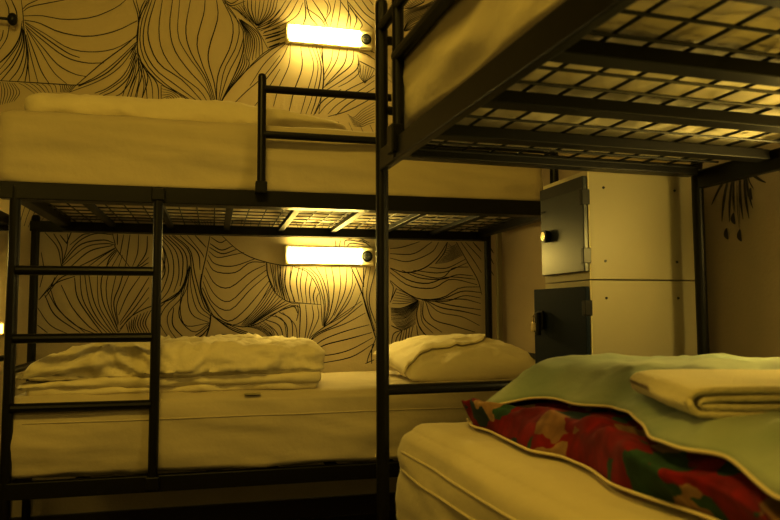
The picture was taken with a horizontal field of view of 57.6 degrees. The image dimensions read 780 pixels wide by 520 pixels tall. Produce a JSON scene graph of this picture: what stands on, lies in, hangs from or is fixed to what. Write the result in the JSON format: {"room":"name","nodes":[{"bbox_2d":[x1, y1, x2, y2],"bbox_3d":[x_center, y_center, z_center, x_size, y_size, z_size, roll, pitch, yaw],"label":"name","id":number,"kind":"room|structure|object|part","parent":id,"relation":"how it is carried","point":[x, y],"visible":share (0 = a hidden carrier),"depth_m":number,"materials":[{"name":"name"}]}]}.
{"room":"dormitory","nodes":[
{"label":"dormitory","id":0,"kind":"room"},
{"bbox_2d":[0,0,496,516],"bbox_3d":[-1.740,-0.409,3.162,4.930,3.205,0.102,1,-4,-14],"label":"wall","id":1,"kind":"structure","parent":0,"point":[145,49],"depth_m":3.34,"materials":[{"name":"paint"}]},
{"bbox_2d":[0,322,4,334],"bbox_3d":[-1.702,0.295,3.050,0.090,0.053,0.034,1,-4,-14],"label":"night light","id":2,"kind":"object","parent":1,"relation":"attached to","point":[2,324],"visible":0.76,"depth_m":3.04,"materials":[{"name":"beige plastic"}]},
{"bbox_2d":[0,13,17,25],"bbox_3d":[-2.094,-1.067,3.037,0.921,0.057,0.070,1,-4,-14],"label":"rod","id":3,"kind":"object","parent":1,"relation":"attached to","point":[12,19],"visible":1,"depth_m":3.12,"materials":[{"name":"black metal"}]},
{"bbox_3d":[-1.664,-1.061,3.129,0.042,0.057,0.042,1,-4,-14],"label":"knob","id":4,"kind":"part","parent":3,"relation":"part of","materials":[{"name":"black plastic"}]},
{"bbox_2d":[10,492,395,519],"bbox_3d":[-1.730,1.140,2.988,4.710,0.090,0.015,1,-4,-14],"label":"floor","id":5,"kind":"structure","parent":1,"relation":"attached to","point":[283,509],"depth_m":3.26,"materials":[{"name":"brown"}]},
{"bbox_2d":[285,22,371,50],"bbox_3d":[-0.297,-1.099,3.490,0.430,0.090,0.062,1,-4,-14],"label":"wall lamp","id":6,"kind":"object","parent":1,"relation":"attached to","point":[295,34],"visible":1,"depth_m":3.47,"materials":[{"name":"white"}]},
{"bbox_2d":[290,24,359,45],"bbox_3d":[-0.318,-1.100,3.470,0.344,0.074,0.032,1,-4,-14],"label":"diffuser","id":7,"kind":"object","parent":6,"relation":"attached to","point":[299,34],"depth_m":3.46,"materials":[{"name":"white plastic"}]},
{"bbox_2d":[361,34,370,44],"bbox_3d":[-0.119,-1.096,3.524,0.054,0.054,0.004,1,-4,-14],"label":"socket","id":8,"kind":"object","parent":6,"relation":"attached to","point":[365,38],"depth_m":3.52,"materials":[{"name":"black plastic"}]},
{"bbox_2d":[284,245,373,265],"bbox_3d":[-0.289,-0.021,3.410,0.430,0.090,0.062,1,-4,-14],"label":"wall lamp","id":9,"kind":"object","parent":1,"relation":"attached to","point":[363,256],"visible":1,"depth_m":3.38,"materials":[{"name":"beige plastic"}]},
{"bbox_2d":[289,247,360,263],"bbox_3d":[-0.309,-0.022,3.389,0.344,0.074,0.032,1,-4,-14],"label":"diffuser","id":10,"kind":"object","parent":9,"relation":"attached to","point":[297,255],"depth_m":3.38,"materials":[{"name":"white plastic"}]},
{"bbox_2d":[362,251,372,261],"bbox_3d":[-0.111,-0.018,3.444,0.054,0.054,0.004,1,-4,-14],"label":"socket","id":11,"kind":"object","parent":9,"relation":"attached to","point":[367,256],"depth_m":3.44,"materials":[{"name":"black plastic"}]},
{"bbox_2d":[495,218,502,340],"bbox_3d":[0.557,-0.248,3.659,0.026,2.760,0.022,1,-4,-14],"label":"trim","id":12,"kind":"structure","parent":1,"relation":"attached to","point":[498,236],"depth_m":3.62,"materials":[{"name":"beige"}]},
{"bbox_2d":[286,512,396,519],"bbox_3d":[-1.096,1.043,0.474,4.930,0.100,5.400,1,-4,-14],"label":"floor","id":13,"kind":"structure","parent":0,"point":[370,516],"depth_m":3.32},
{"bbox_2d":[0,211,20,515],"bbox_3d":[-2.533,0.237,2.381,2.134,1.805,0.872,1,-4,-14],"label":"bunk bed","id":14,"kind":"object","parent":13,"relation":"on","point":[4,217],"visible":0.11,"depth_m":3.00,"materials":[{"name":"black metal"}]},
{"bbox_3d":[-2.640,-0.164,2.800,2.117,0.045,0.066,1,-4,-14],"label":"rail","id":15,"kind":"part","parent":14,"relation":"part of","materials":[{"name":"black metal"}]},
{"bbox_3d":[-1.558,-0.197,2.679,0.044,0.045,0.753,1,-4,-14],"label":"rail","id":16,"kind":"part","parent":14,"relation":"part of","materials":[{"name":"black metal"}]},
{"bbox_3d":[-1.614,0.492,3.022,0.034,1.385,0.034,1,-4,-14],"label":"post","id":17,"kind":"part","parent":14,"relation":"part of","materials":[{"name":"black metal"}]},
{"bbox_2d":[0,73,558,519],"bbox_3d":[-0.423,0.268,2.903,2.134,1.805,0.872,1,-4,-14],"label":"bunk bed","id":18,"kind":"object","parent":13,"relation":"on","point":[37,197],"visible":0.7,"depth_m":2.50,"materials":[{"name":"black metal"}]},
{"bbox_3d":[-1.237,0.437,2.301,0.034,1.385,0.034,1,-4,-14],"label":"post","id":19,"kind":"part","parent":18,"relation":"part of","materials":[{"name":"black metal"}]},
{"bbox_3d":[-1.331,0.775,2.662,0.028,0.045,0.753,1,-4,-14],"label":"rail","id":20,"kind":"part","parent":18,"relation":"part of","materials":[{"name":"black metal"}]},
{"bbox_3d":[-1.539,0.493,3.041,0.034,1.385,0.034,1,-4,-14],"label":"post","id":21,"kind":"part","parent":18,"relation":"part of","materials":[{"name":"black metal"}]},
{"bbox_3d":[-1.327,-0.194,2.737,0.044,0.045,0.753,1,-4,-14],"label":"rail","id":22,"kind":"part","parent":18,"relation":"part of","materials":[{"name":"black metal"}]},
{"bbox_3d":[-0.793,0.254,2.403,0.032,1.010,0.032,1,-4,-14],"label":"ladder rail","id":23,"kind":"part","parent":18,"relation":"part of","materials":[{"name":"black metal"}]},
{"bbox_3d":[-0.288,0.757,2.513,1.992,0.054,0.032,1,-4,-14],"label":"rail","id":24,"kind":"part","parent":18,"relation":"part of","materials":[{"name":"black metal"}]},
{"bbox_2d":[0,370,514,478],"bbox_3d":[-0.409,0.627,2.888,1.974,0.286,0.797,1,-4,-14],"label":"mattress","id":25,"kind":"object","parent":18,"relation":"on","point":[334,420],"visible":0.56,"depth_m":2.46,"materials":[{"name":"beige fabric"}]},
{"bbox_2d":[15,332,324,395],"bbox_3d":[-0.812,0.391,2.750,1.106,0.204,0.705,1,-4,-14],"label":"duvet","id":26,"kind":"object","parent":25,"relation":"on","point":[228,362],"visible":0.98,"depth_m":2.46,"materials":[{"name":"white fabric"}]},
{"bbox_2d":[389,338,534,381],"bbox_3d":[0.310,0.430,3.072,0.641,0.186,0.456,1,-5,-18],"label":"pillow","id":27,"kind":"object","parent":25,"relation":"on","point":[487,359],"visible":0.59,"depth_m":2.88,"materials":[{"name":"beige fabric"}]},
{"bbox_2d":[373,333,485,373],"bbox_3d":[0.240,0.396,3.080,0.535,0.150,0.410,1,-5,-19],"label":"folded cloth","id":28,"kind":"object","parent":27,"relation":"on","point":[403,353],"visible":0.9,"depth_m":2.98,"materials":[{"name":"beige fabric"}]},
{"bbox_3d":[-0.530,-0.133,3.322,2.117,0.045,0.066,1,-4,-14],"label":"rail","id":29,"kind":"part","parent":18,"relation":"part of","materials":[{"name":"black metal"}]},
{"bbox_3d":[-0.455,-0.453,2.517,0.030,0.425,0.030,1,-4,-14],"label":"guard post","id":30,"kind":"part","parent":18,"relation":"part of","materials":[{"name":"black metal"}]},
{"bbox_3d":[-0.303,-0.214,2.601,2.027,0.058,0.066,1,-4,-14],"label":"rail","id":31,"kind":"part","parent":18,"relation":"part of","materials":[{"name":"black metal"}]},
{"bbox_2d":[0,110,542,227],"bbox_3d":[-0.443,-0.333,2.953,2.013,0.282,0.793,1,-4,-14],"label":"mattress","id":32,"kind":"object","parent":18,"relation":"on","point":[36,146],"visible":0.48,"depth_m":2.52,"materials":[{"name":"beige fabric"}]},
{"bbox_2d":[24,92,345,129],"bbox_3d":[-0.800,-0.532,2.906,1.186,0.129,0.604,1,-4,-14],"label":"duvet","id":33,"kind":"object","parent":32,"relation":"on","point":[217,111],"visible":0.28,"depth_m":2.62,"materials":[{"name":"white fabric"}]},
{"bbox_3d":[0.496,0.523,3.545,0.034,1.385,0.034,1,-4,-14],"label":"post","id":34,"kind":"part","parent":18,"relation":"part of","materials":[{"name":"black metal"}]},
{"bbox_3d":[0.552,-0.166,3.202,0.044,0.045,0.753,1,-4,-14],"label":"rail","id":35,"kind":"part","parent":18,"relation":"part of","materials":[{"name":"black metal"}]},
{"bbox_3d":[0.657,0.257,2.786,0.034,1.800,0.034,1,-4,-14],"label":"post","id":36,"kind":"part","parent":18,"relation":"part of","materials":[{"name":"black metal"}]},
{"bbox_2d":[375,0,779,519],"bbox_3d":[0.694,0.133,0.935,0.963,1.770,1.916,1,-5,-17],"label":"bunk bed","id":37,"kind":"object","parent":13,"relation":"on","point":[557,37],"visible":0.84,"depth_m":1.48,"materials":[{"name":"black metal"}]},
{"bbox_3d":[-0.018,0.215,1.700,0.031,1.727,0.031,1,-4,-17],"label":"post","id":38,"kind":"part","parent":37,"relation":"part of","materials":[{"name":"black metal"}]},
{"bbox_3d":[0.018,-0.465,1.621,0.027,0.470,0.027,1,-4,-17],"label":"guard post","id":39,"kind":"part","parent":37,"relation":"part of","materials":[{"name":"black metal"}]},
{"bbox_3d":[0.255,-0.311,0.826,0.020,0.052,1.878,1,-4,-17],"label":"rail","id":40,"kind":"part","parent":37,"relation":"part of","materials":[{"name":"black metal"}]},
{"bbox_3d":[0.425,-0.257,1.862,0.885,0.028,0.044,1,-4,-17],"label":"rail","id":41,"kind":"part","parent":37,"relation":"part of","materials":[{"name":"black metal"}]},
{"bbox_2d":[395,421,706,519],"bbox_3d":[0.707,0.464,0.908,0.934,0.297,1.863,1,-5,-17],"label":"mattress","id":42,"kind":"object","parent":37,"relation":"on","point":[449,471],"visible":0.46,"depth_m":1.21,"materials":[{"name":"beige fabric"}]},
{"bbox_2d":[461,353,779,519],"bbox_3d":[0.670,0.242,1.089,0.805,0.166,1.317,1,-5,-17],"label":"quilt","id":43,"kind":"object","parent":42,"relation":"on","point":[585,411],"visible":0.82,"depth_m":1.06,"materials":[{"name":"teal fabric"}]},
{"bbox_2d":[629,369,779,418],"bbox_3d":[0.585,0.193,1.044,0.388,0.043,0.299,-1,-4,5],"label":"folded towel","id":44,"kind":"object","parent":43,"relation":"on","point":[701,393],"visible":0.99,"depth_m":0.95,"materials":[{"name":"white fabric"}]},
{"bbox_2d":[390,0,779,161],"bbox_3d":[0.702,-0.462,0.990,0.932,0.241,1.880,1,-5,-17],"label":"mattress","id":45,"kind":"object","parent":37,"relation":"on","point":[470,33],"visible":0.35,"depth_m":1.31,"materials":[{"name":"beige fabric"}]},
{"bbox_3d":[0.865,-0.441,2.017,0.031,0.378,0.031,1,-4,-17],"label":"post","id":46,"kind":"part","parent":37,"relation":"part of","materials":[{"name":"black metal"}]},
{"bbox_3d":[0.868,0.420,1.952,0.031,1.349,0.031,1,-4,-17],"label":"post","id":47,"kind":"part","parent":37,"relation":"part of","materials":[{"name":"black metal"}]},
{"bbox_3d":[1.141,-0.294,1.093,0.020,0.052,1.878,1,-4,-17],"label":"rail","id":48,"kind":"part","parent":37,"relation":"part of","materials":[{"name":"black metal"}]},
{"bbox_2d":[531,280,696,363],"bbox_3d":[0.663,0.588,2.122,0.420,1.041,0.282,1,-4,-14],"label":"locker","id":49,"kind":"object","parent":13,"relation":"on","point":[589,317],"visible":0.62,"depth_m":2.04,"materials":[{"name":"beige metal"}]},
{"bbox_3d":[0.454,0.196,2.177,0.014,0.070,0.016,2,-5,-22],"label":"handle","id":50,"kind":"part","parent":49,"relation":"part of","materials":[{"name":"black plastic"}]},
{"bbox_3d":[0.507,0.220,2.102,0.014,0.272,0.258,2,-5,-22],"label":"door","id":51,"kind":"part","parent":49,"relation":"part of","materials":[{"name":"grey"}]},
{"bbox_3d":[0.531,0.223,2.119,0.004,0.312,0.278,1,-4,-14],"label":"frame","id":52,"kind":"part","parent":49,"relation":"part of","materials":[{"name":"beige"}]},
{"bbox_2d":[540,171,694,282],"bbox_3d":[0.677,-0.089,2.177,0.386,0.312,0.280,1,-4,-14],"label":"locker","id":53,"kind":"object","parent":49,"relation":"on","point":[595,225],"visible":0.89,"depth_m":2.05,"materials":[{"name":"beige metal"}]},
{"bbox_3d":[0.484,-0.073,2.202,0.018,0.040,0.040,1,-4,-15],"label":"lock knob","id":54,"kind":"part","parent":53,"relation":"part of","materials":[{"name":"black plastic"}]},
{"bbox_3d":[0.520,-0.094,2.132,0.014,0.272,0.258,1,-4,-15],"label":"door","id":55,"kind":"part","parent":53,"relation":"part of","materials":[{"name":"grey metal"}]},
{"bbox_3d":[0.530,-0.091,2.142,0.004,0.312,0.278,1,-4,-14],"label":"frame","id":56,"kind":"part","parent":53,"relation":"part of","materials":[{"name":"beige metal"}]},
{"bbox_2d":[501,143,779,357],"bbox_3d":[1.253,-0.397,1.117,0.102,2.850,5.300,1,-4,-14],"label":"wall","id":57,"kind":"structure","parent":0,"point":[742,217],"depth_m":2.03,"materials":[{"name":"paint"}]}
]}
========
Each line in the records above that contains the word "paint" must be copied.

Written solution ▸
{"bbox_2d":[0,0,496,516],"bbox_3d":[-1.740,-0.409,3.162,4.930,3.205,0.102,1,-4,-14],"label":"wall","id":1,"kind":"structure","parent":0,"point":[145,49],"depth_m":3.34,"materials":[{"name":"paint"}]},
{"bbox_2d":[501,143,779,357],"bbox_3d":[1.253,-0.397,1.117,0.102,2.850,5.300,1,-4,-14],"label":"wall","id":57,"kind":"structure","parent":0,"point":[742,217],"depth_m":2.03,"materials":[{"name":"paint"}]}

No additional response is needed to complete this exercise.